— Work instruction —
Word for word, reproduce the records, keeping none of the pictures.

— The data —
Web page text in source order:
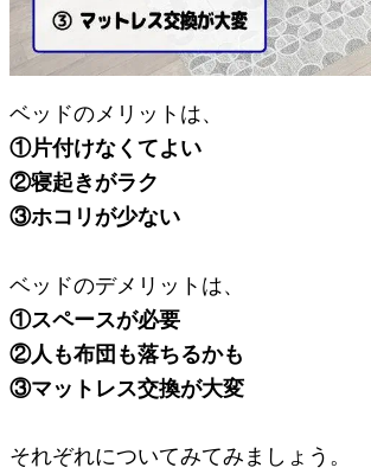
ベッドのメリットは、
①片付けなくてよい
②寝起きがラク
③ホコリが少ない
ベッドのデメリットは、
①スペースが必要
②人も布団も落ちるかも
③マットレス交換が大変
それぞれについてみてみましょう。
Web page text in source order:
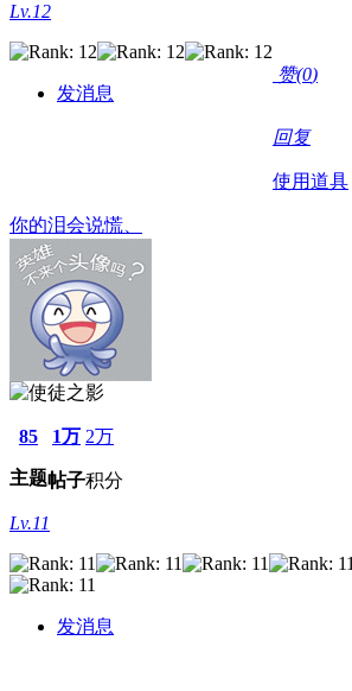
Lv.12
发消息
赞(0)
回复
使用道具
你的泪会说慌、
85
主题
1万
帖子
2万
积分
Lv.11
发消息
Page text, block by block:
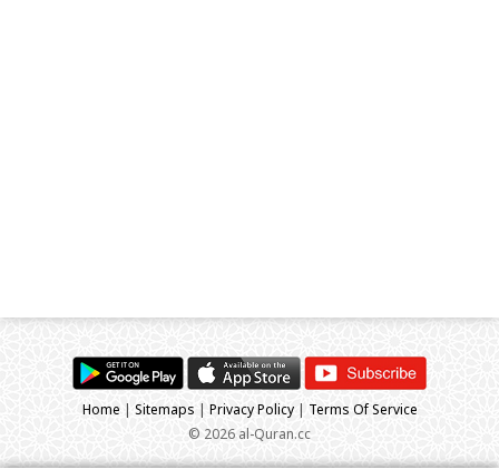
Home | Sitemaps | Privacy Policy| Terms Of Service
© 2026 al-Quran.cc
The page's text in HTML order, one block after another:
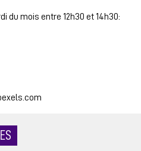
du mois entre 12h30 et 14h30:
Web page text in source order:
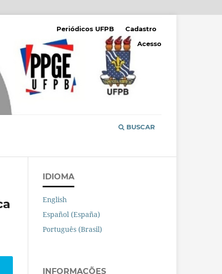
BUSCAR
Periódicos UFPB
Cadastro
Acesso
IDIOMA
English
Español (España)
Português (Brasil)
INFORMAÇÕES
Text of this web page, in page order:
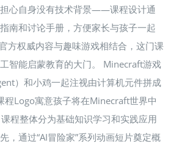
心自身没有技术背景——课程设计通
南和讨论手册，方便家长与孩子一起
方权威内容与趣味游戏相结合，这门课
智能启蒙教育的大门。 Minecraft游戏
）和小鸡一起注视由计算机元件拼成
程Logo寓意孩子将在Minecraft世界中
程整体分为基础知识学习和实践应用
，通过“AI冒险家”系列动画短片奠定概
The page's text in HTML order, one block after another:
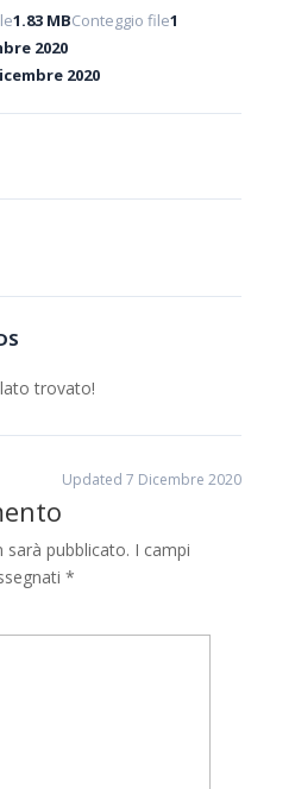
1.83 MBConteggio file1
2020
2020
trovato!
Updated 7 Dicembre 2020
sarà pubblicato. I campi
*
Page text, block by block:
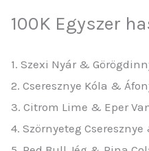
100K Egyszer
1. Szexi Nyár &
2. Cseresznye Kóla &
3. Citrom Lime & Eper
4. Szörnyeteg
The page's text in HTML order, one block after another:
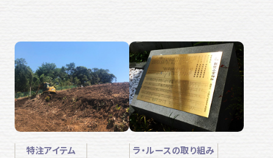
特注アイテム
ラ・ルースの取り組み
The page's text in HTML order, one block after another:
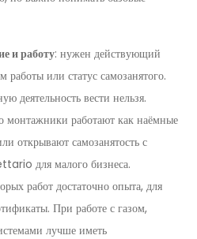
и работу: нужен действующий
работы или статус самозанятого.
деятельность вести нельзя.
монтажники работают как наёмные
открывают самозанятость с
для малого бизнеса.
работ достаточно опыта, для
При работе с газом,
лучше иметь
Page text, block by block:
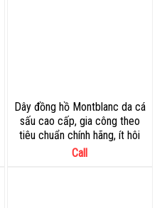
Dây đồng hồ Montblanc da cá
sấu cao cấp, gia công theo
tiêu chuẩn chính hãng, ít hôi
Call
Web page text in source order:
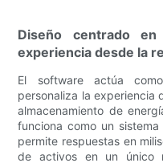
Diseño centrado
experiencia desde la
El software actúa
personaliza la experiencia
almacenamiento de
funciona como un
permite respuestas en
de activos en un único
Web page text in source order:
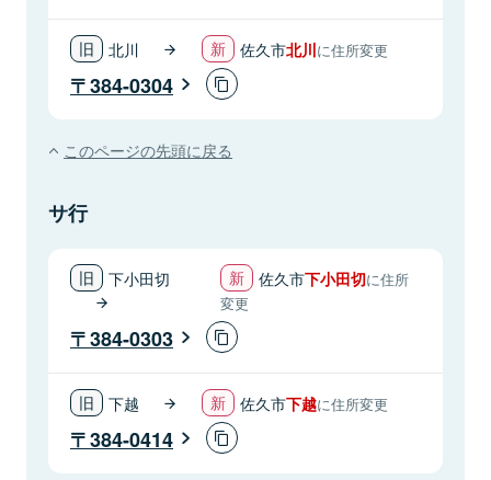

— Answer section —
Web page text in source order:
ベッドのメリットは、
①片付けなくてよい
②寝起きがラク
③ホコリが少ない
ベッドのデメリットは、
①スペースが必要
②人も布団も落ちるかも
③マットレス交換が大変
それぞれについてみてみましょう。
Web page text in source order:
Lv.12
发消息
赞(0)
回复
使用道具
你的泪会说慌、
85
主题
1万
帖子
2万
积分
Lv.11
发消息
Page text, block by block:
Home | Sitemaps | Privacy Policy| Terms Of Service
© 2026 al-Quran.cc
The page's text in HTML order, one block after another:
du mois entre 12h30 et 14h30:
Web page text in source order:
BUSCAR
Periódicos UFPB
Cadastro
Acesso
IDIOMA
English
Español (España)
Português (Brasil)
INFORMAÇÕES
Text of this web page, in page order:
心自身没有技术背景——课程设计通
南和讨论手册，方便家长与孩子一起
方权威内容与趣味游戏相结合，这门课
智能启蒙教育的大门。 Minecraft游戏
）和小鸡一起注视由计算机元件拼成
程Logo寓意孩子将在Minecraft世界中
程整体分为基础知识学习和实践应用
，通过“AI冒险家”系列动画短片奠定概
The page's text in HTML order, one block after another:
1.83 MBConteggio file1
2020
2020
trovato!
Updated 7 Dicembre 2020
sarà pubblicato. I campi
*
Page text, block by block:
100K Egyszer
1. Szexi Nyár &
2. Cseresznye Kóla &
3. Citrom Lime & Eper
4. Szörnyeteg
The page's text in HTML order, one block after another:
特注アイテム
ラ・ルースの取り組み
The page's text in HTML order, one block after another:
и работу: нужен действующий
работы или статус самозанятого.
деятельность вести нельзя.
монтажники работают как наёмные
открывают самозанятость с
для малого бизнеса.
работ достаточно опыта, для
При работе с газом,
лучше иметь
Page text, block by block:
Dây đồng hồ Montblanc da cá
sấu cao cấp, gia công theo
tiêu chuẩn chính hãng, ít hôi
Call
Web page text in source order:
Diseño centrado
experiencia desde la
El software actúa
personaliza la experiencia
almacenamiento de
funciona como un
permite respuestas en
de activos en un único
Web page text in source order:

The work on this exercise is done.